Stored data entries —

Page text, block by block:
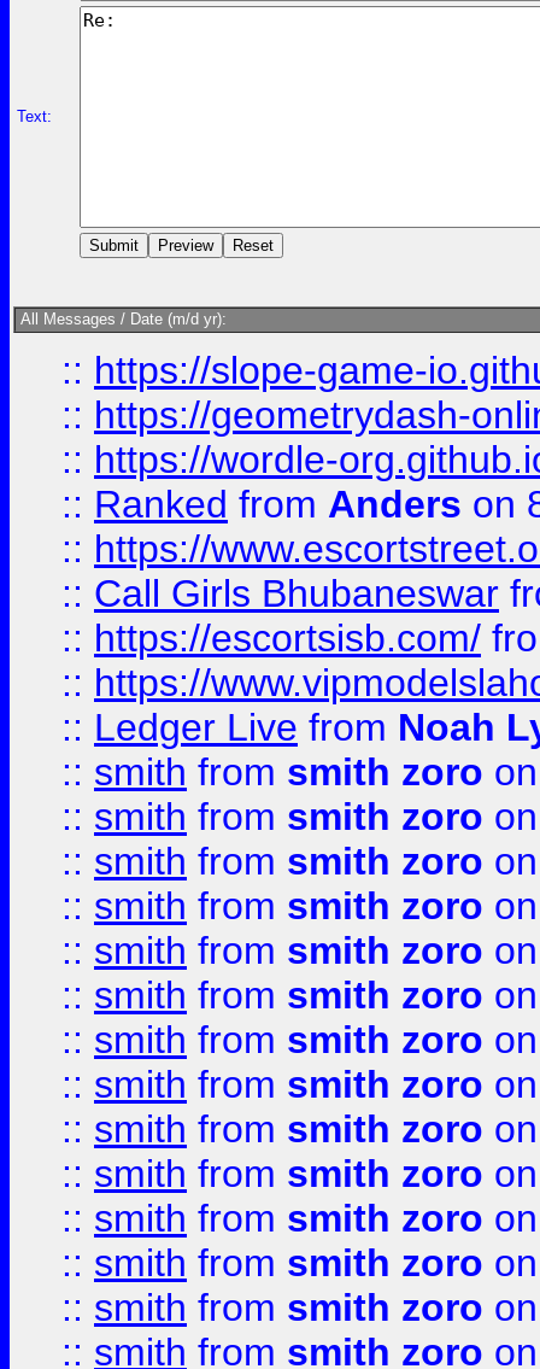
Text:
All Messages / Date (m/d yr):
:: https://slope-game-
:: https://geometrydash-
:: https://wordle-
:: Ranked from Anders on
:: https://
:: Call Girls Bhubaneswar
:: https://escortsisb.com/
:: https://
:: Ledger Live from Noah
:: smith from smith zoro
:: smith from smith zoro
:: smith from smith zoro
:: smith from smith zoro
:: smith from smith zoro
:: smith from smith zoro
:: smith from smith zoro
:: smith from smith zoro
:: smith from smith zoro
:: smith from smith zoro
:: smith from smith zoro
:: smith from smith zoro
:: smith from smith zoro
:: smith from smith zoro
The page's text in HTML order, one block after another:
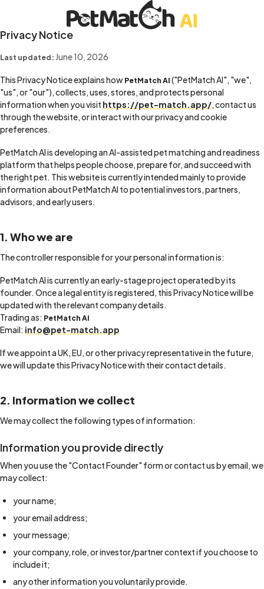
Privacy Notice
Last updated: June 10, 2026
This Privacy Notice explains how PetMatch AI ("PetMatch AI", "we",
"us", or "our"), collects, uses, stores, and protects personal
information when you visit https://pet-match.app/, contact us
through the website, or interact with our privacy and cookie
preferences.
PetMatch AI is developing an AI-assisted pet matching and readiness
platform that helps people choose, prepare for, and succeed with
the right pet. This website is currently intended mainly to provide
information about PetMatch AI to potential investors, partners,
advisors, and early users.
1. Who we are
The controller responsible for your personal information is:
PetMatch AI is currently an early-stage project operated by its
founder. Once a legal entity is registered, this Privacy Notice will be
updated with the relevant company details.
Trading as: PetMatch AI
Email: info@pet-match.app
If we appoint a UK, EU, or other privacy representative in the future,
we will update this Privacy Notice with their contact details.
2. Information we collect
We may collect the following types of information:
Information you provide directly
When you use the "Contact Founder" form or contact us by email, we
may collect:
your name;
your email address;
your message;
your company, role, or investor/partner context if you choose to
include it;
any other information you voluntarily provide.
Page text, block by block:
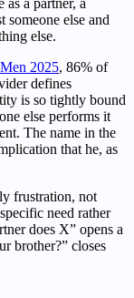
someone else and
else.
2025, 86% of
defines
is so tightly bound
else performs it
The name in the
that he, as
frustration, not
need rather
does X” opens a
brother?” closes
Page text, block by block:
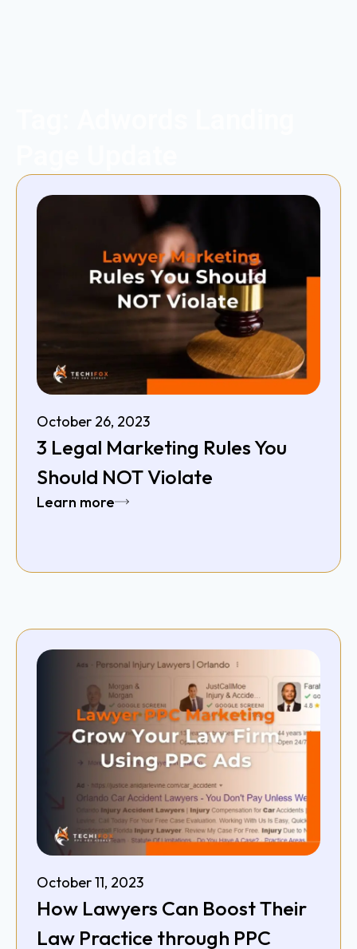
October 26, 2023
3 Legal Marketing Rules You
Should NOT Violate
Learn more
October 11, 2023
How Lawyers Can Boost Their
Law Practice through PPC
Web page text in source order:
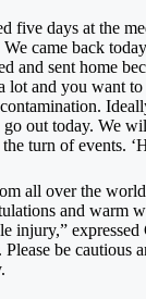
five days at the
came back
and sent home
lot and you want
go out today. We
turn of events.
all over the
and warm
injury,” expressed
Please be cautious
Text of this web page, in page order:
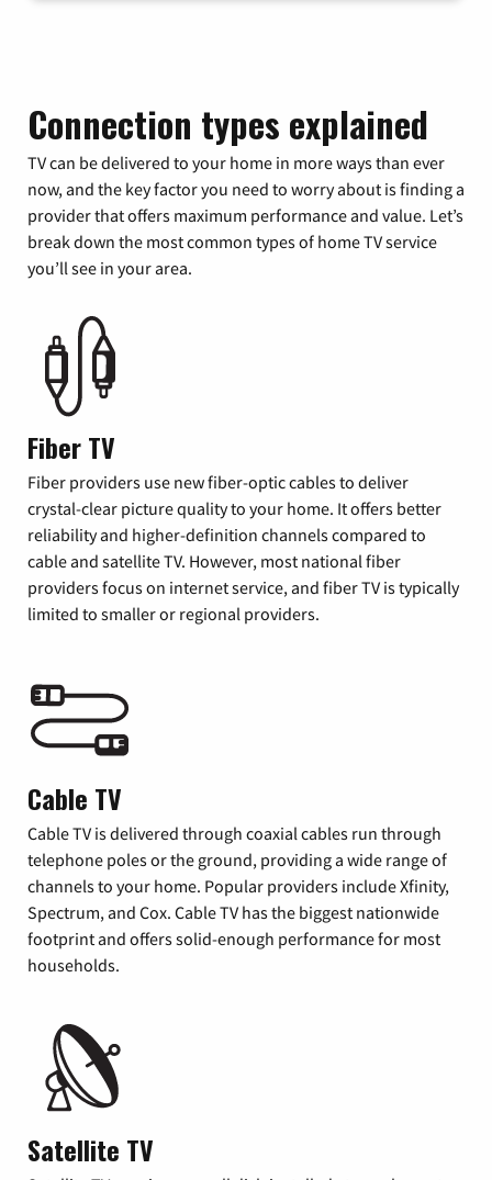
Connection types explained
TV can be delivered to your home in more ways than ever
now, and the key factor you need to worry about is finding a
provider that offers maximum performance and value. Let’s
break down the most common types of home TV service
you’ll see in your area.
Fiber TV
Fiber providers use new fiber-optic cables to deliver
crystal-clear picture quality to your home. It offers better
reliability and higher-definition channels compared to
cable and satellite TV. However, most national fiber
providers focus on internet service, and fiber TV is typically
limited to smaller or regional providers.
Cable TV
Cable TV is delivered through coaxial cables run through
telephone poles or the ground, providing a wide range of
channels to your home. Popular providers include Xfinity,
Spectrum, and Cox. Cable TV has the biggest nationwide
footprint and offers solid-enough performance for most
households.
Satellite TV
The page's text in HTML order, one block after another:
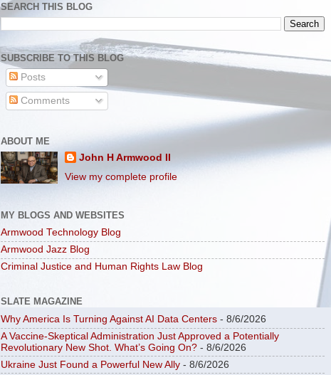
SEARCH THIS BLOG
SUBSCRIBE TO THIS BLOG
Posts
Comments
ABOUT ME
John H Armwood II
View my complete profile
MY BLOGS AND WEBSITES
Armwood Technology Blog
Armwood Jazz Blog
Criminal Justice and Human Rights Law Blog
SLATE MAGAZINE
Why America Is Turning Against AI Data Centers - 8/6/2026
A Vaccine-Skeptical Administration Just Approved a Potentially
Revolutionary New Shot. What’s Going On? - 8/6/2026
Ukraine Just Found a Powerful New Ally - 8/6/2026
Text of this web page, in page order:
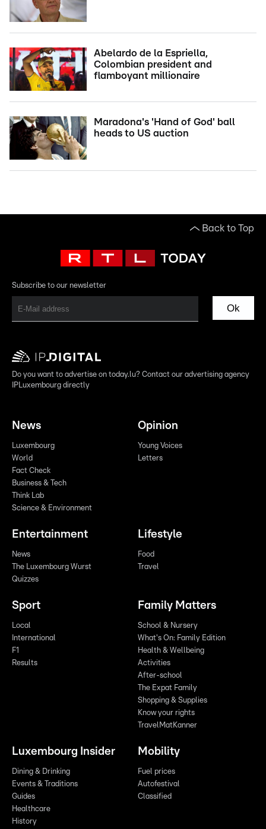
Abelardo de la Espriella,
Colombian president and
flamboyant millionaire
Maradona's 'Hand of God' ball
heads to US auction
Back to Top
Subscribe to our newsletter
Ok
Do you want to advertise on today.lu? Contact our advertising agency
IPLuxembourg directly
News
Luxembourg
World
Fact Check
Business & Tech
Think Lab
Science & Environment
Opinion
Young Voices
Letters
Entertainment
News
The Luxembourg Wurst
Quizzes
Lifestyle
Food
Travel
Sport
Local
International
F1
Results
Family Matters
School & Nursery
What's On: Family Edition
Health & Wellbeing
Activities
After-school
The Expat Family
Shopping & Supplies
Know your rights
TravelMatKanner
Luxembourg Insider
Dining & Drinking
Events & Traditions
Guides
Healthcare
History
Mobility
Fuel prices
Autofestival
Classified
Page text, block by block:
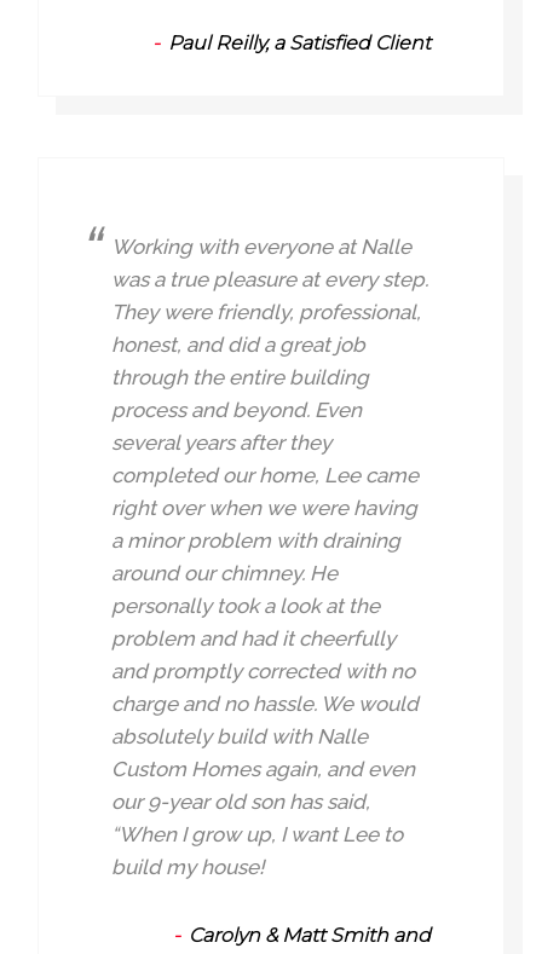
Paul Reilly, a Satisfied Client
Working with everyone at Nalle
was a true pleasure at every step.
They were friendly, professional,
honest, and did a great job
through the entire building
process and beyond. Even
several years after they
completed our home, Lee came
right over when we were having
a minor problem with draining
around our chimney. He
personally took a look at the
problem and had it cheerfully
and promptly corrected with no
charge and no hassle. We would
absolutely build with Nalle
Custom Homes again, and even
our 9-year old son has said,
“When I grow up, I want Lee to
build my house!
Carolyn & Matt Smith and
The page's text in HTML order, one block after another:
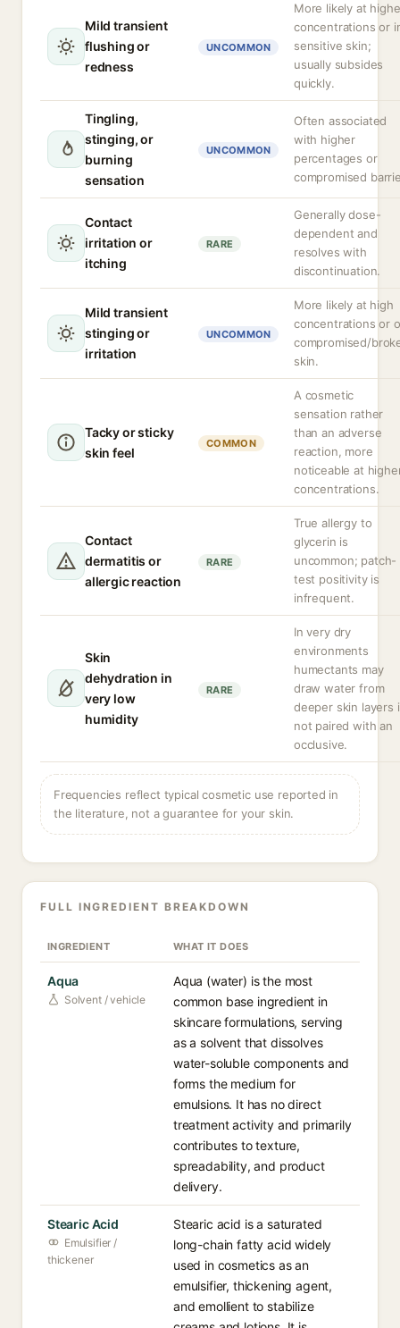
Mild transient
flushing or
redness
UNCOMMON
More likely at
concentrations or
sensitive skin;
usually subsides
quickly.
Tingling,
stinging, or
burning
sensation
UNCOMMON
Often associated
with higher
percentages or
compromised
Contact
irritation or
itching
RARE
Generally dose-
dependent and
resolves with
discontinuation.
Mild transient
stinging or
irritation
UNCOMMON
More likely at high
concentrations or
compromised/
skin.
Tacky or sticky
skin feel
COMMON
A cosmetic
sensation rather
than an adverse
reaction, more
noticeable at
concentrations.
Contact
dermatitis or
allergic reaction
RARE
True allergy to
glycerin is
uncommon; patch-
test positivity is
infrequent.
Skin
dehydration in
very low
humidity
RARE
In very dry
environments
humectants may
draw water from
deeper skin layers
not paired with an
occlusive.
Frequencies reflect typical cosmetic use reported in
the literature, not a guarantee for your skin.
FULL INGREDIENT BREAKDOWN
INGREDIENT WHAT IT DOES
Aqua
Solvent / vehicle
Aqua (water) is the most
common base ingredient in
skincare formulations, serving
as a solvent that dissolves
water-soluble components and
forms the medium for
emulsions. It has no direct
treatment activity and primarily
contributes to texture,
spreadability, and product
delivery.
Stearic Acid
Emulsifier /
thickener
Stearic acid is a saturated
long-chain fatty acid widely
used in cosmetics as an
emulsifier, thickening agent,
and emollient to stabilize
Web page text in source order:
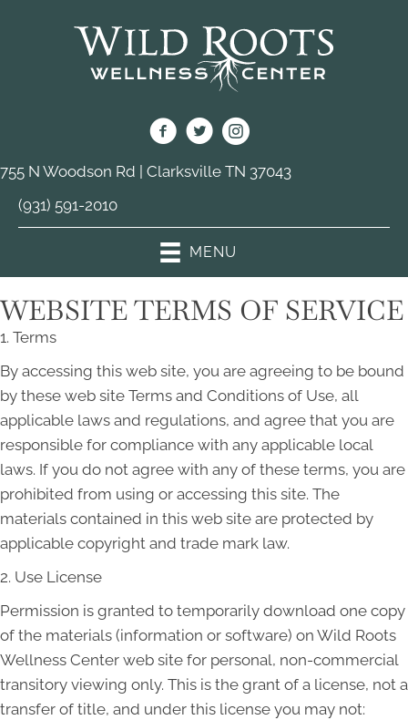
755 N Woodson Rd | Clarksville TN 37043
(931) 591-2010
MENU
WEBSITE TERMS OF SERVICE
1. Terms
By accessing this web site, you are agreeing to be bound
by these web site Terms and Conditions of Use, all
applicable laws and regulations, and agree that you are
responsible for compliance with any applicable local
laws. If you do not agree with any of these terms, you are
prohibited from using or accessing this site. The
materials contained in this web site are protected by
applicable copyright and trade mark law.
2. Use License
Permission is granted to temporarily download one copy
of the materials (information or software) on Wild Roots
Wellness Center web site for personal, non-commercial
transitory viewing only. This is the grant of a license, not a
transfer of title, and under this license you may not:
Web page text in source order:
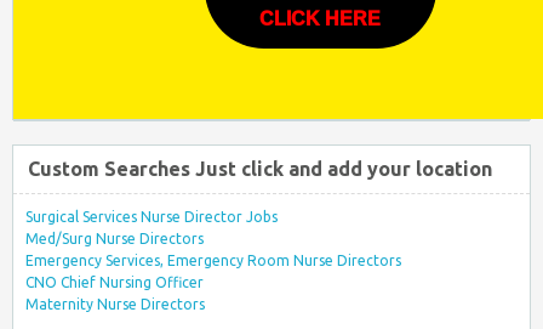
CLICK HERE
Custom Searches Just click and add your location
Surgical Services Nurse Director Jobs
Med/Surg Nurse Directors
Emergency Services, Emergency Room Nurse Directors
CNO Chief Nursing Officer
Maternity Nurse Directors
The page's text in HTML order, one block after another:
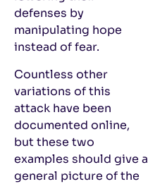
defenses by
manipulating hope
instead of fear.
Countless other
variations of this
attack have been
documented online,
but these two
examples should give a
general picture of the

About this task — Please output exactly the lines of the data above, from its first line through the line with "This Privacy Notice explains", and nothing else; drop the pictures.

Completed task —
Page text, block by block:
Text:
All Messages / Date (m/d yr):
:: https://slope-game-
:: https://geometrydash-
:: https://wordle-
:: Ranked from Anders on
:: https://
:: Call Girls Bhubaneswar
:: https://escortsisb.com/
:: https://
:: Ledger Live from Noah
:: smith from smith zoro
:: smith from smith zoro
:: smith from smith zoro
:: smith from smith zoro
:: smith from smith zoro
:: smith from smith zoro
:: smith from smith zoro
:: smith from smith zoro
:: smith from smith zoro
:: smith from smith zoro
:: smith from smith zoro
:: smith from smith zoro
:: smith from smith zoro
:: smith from smith zoro
The page's text in HTML order, one block after another:
Privacy Notice
Last updated: June 10, 2026
This Privacy Notice explains how PetMatch AI ("PetMatch AI", "we",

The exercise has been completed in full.